— Куда? В случае чего в окно и на огород выскочишь. Там — прямиком на базар. Все от меня так линяли. Никого не накрыли. И ты не трепыхайся. Не впервой тут.
Дрозд выставил на стол угощенье. Разворачивая один сверток за другим, нарезал колбасу и селедку, корейскую капусту чимчу, разделывал крабьи ноги. Кетовую икру выложить из банки было некуда.
Из посуды у Тоськи были лишь стаканы. Не утруждала себя баба лишними хлопотами. И, залив в горло стакан водки, тут же отправила туда кусок колбасы величиной с кулак, подпихнув его нечищеной жирнющей селедкой.
— Ешь, Тоська, тварь патлатая. Ты голодная, как собака. А и я не счастливей тебя. Пей, покуда живы! — налил шнырь бабе еще полстакана.
— А любовь когда? Иль погодишь малость? — пропихивала Оглобля остаток колбасы.
— Имеем время, — успокоил Дрозд.
Наевшись, Тоська подобрела, даже улыбаться начала лениво, захмелев.
Дрозд смотрел на эту улыбку завороженно. Когда-то Тоська была неотразимой. Ее продажная улыбка снилась фартовым на холодных нарах и шконках Колымы. В ее честь слагались трогательные песни в бараках. Их подхватывал прокравшийся колымский ветер и, подвывая зэкам на все голоса, разносил песни по зонам. Но ни одна из них не ворвалась сюда, не прозвучала.
А все потому, что многие любили ее одну. Она любила всех сразу. Подруга удач и застолья, Тоська никого не оплакивала, никого не пожалела; ни один из- поклонников не застрял в ее душе и памяти. А сердце проститутке иметь не полагалось. Ни к чему оно ей было.
Оглобля вскоре совсем разомлела, видно, и впрямь, давно не пила. Дрозда, как, впрочем, и других, Тоська никогда не стеснялась.

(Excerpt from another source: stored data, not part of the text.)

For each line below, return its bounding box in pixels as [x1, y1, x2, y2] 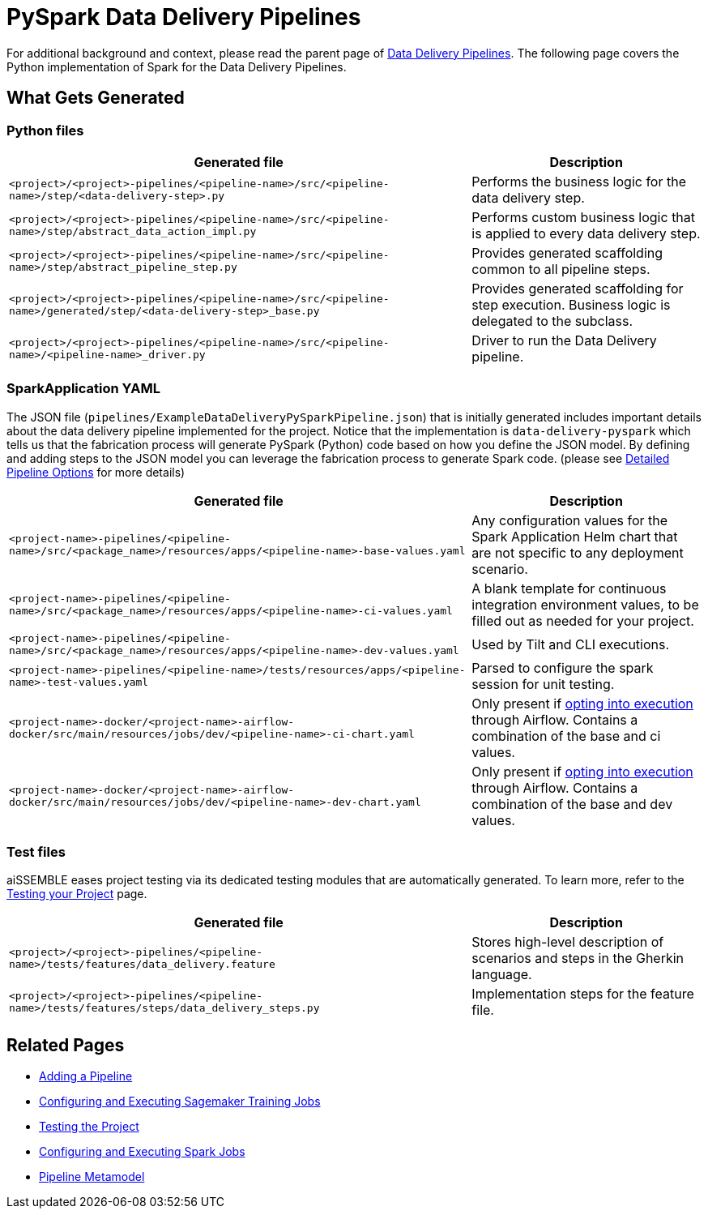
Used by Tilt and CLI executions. [471, 635, 670, 652]
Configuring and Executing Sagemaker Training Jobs [39, 1094, 321, 1109]
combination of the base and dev [471, 795, 673, 812]
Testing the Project [39, 1119, 139, 1134]
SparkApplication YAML [6, 380, 160, 397]
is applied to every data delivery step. [471, 225, 701, 242]
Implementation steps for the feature [471, 986, 694, 1003]
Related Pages [6, 1034, 125, 1055]
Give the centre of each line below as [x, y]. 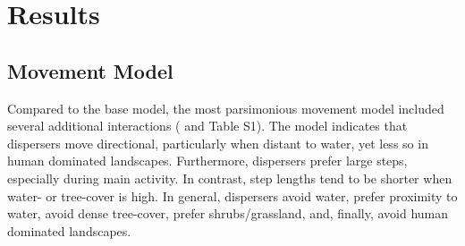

Она расстегнула кофту, сдавившую грудь, и запела гнусаво:
Не люби вора, вор попадется,
а передачку носить не понравится.
А я любила вора и любить буду,
Я носила передачу и носить буду.
Потом, обхватив шныря рукой за шею, повалила привычно на обшарпанный, замызганный диван. Дрозд млел от счастья. Купленного, короткого, как миг.
— Тоська, лярва, змея ползучая, ведь умеешь радовать, но почему без сердца? — вопил шнырь.
Оглобля вскоре оставила Дрозда в покое. Отпила портвейн из горла, сказала шнырю, уже посуровев:
— Гони башли и хиляй. Да кентам скажи, что мусора по ним, видать, шибко соскучились.
— Глаза б мои их век не видели, — сплюнул Дрозд.
— Пахану передай: коль без подогрева держать меня будет, долго не выдержу, — сказала Тоська.
— Это как понять?
— То не для твоей тыквы. Он поймет.
А в это время к Дяде пришли двое законников, хозяева самых больших и отчаянных «малин».
Пахан подсел к столу:
— Навар поделили честно?
— Как мама родная, — рассмеялся фартовый, которого все «малины» знали по кличке Рябой. Второй, с кличкой Кабан, лишь молча кивнул громадной черной головой.
— Лягавые нас по городу шарят. А потому не надо давать им- опомниться, завтра ночью берем универмаг. Центральный. Там на втором этаже ювелирный отдел есть.
— Его же после сегодняшней ночи на особую охрану возьмут. Засыплемся. Зачем рисковать? Надо дать лягавым успокоиться. А уж потом точку брать, — не согласился Кабан.
— Пустое лепишь. Пару дел провернуть успеем, — настаивал Дядя.
— Универмаг на самом пупке. Как к нему подвалить? Каждый угол виден, — перечил неуверенно Рябой.